Raining on Obama's parade
Why is Obama not leading significantly in the polls? The Rasmussen Reports daily presidential tracking poll for Wednesday shows Barack Obama attracting 44 percent of the vote while John McCain holds at 42 percent. Obama is supported by 12 percent of Republicans while McCain earns the vote from 16 percent of Democrats. Is it possible that as Obama is pressured to roll out specifics about his vision for the country that he is even too liberal for most Democrats?
Jerome Corsi is doing his part to rain on Obama's parade by exposing what many see as the leftist socialism of Sen. Obama in his book The Obama Nation: Leftist Politics and the Cult of Personality.
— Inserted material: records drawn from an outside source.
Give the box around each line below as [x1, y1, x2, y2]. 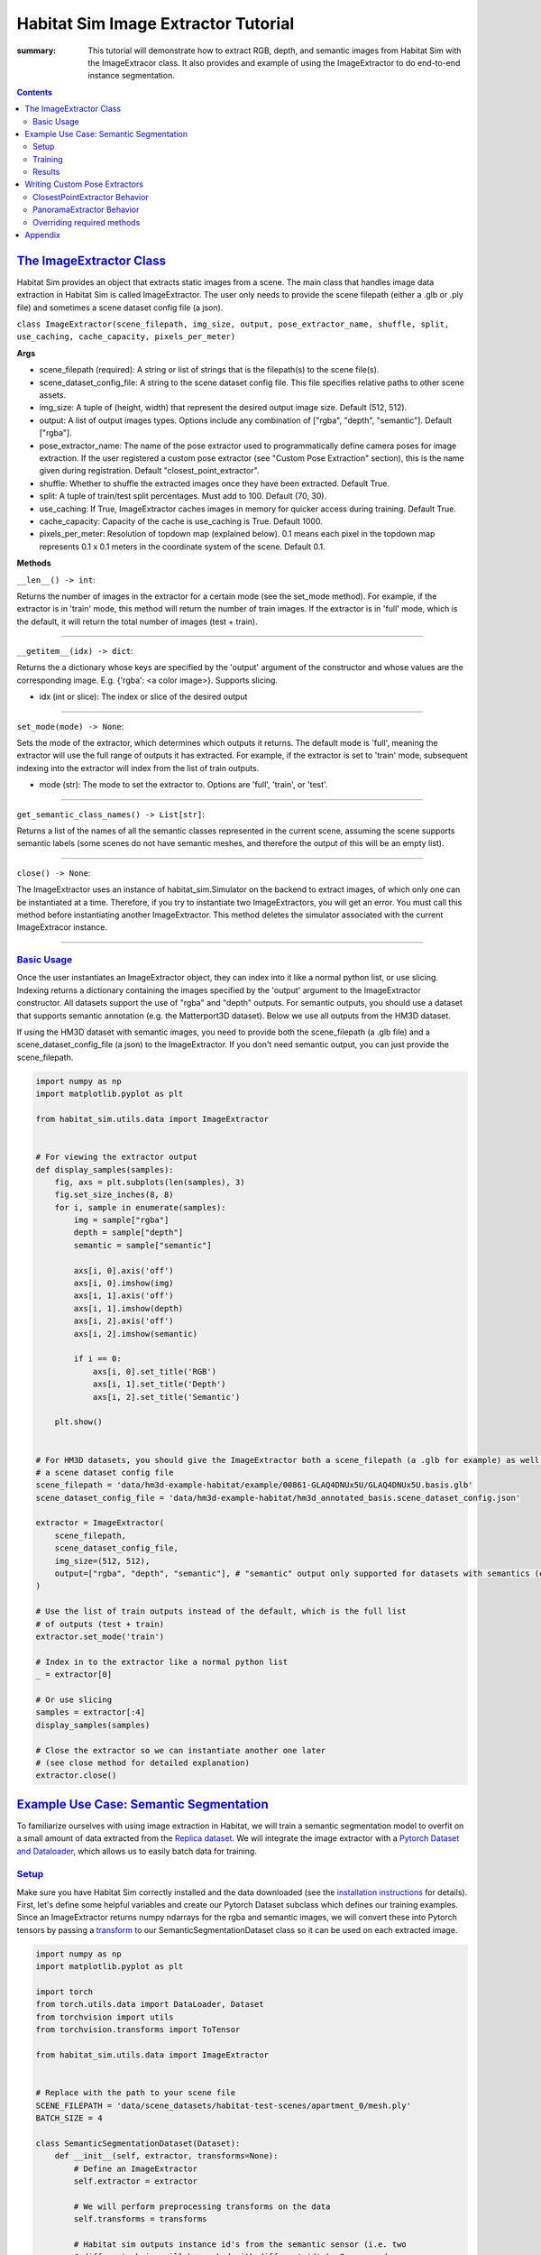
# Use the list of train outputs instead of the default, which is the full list [35, 1606, 408, 1616]
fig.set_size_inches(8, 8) [54, 1190, 175, 1200]
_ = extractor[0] [35, 1670, 113, 1680]
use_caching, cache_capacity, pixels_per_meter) [16, 332, 236, 342]
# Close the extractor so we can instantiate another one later [35, 1745, 326, 1755]
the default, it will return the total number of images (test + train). [16, 616, 258, 627]
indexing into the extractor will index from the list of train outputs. [16, 762, 260, 773]
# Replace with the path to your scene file [35, 2088, 236, 2098]
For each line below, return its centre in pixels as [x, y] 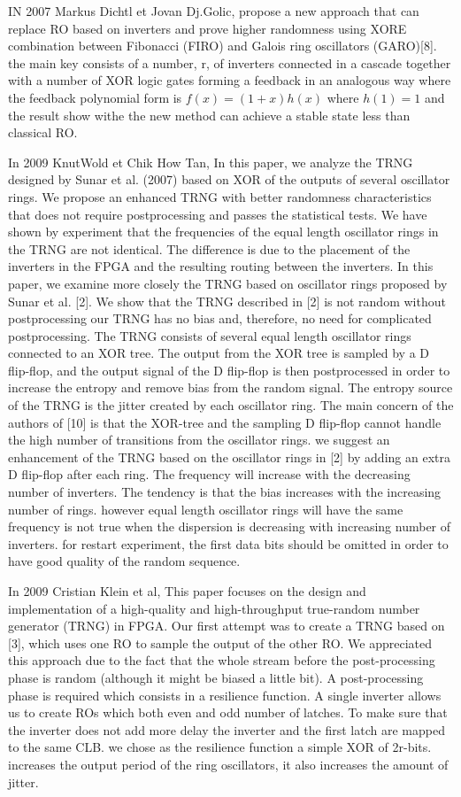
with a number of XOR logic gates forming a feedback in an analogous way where [230, 80]
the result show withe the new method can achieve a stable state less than [209, 115]
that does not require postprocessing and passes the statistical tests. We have [218, 214]
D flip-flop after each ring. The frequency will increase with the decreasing [209, 474]
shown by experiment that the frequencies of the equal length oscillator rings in [223, 232]
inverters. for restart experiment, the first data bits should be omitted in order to [228, 543]
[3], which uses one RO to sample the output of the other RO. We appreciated [220, 642]
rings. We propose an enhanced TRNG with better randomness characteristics [220, 196]
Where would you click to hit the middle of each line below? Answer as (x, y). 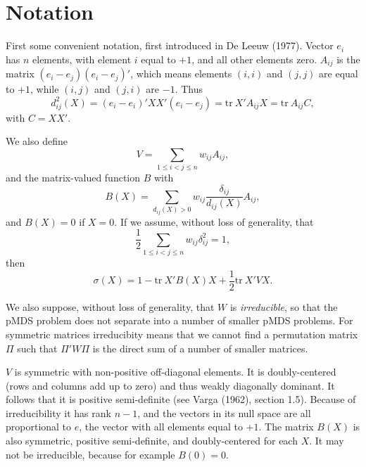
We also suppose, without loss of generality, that (110, 306)
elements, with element (82, 59)
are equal (339, 73)
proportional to (39, 427)
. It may (327, 441)
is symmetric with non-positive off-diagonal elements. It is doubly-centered (175, 372)
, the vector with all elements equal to (161, 427)
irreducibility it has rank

The New York Times reports that the book will be number one on its best-sellers list on Sunday.
Corsi maintains that America is unfamiliar with the real Obama and if voters knew the truth they would not cast their vote for someone who may still have connections with Islam, never clarified when his experimentation with drugs in high school and college ever ceased, was dishonest, for example, about being present when Jeremiah Wright blamed "white arrogance" as the primary cause of suffering in the world, and so on.
The Corsi book is likely to raise even more questions about an Obama that most Democrats do not seem to know. The fact that Obama does not have a sizable lead in the polls, given his popularity, should be troublesome for Obama's campaign. Understanding that polls are not always exhaustively reliable, it is at least a signal that Obama's popularity is waning as more information is revealed about him.
Stuart Shepard, of Focus On The Family, took some flak for a video asking, "Would it be wrong to ask people to pray for rain?" during Obama's acceptance speech for his party's nomination. Shepard asks for torrential rain to start "two minutes before the acceptance speech begins."
"I'm still pro-life, and I'm still in favour of marriage as being between one man and one woman," Shepard says on the video. "I would like the next president who will select justices for the next Supreme Court to agree."
Focus on the Family withdrew the video after receiving complaints, saying it was meant to be hyperbolic and humorous. Shepard's prayer request for rain may be unnecessary as more and more Democrats lose enthusiasm about Obama as we approach election day.